(Beginning of Data listing)
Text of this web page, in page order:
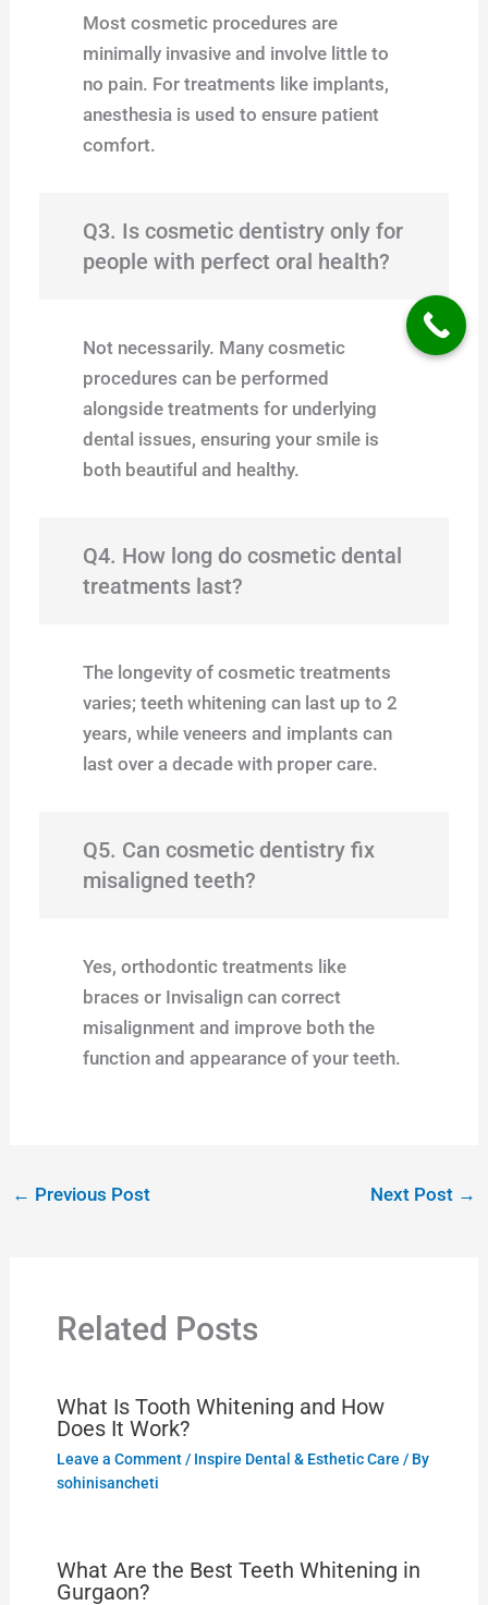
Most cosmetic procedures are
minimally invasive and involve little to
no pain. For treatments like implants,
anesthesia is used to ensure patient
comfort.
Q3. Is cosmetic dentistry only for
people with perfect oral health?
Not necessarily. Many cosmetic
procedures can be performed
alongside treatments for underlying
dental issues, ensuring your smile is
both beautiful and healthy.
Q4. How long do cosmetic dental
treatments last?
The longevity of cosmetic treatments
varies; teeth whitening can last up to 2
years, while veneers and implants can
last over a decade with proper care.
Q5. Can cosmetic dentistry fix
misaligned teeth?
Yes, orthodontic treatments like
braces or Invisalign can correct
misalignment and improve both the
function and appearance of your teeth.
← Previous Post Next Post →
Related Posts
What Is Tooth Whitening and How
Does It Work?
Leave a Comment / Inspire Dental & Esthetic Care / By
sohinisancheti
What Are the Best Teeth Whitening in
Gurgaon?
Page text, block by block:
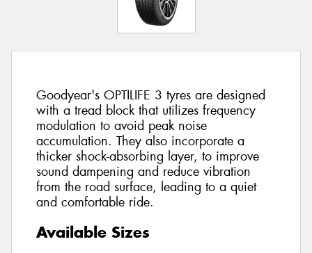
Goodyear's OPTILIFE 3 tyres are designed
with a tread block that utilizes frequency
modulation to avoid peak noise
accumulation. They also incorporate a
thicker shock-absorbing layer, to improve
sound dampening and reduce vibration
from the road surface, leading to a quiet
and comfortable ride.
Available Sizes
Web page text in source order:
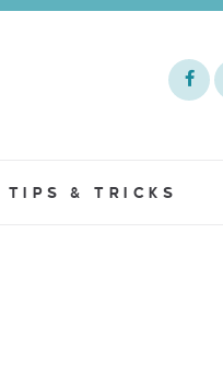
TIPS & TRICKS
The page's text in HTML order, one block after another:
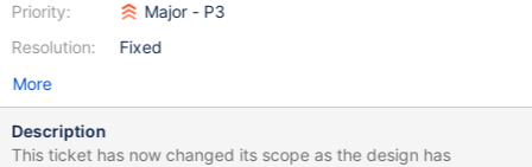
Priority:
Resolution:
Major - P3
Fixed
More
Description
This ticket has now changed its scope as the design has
(End of Data listing)
What you give back should be only the lines of the records above, starting at the line with "procedures can be performed" and ending at the line with "Page text, block", restated word for word.

procedures can be performed
alongside treatments for underlying
dental issues, ensuring your smile is
both beautiful and healthy.
Q4. How long do cosmetic dental
treatments last?
The longevity of cosmetic treatments
varies; teeth whitening can last up to 2
years, while veneers and implants can
last over a decade with proper care.
Q5. Can cosmetic dentistry fix
misaligned teeth?
Yes, orthodontic treatments like
braces or Invisalign can correct
misalignment and improve both the
function and appearance of your teeth.
← Previous Post Next Post →
Related Posts
What Is Tooth Whitening and How
Does It Work?
Leave a Comment / Inspire Dental & Esthetic Care / By
sohinisancheti
What Are the Best Teeth Whitening in
Gurgaon?
Page text, block by block:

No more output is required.